As technoloogy advances, so we move towards the end of blindness - just one of the many diseases that will be made history as we unlock more and more ways to heal ourselves. Now if only we could learn to remove mankind's propensity for war and violence....
A FuturesForum post (titled: "End of blindness in sight") refers to this MindBullet. The full FuturesForum post can be read here:
Posted: 7 March 2011 at 09:27

Neil Jacobsohn I can see clearly now how blindness can be beaten!

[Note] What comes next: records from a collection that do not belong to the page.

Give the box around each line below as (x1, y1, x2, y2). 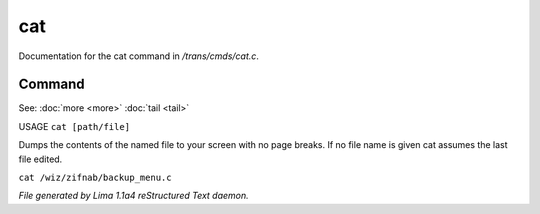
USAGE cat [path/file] (18, 120, 130, 132)
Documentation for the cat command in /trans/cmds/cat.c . (18, 50, 260, 62)
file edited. (18, 153, 63, 165)
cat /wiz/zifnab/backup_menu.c (18, 172, 172, 184)
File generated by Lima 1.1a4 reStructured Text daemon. (18, 190, 249, 202)
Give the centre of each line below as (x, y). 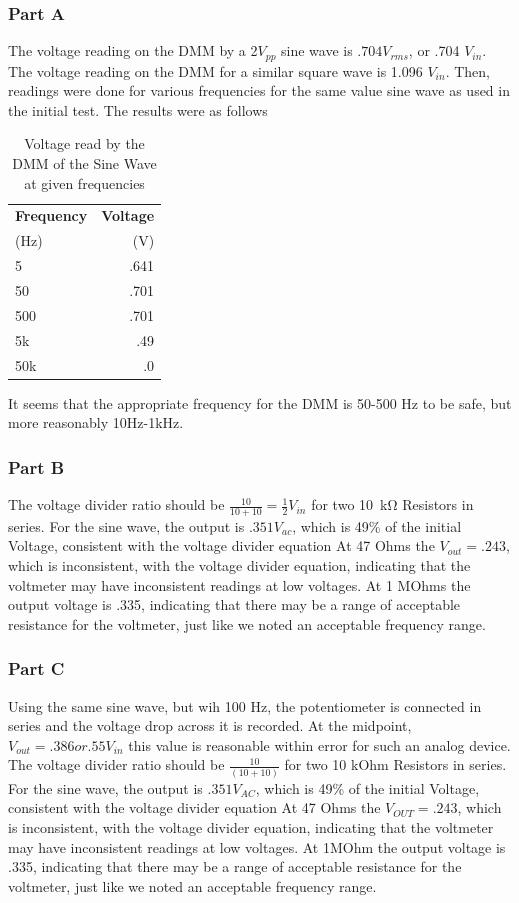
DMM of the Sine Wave (84, 163)
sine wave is (317, 50)
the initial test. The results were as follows (138, 109)
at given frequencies (84, 182)
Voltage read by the (84, 143)
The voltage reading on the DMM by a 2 (133, 50)
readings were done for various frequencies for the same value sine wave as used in (259, 90)
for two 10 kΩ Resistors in (392, 504)
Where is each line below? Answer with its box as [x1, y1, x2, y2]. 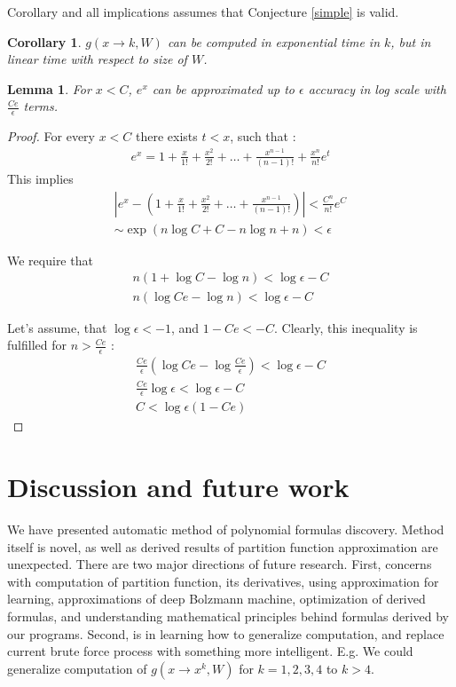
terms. [23, 97, 59, 115]
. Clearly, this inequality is [274, 318, 418, 336]
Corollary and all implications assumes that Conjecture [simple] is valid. [7, 3, 399, 20]
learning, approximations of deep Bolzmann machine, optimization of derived [7, 589, 426, 608]
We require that [7, 250, 93, 269]
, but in [390, 32, 431, 51]
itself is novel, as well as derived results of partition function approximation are [7, 537, 438, 556]
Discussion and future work [7, 469, 350, 505]
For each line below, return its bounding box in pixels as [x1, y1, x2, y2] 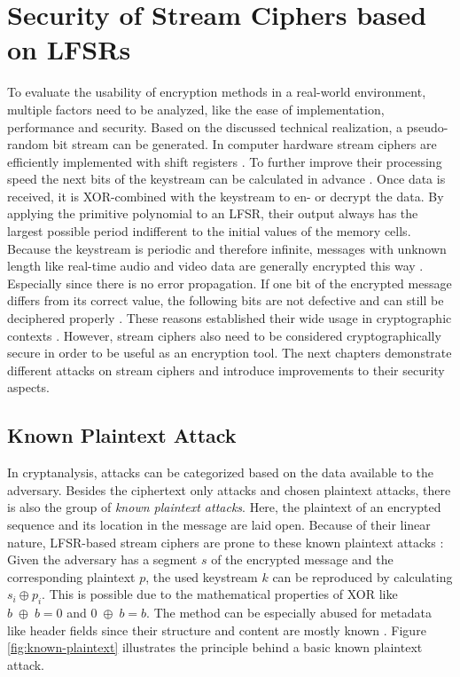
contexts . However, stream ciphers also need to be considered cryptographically [7, 326, 441, 344]
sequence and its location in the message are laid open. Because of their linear [7, 515, 431, 533]
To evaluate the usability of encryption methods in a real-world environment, [7, 83, 426, 101]
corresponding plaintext [7, 567, 136, 586]
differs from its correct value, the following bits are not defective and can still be [7, 291, 444, 310]
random [7, 135, 49, 154]
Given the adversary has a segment [7, 550, 198, 569]
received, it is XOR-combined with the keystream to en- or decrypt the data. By [7, 186, 444, 205]

It always amazes me how connected everything in this world is! A change of political leadership in the US, and one of the side effects is a flourishing of new research and new techniques in stem cell medicine. In the bad days of George Bush, you might remember, the development of stem cell lines was banned under pressure from fundamentalist Christian lobbyists. One of Barack Obama's first executive actions in office was to lift the ban. No doubt, the recipients of a new technique to treat blindness, described alongside, are deeply grateful.
Scientists predict confidently that in the future, blindness will be one of the "beaten diseases" as we slowly understand more and more about the mysteries of genetics.
At the same time, other technologies develop alongside - I was reminded of the MindBullet we published in November last year about Picasa!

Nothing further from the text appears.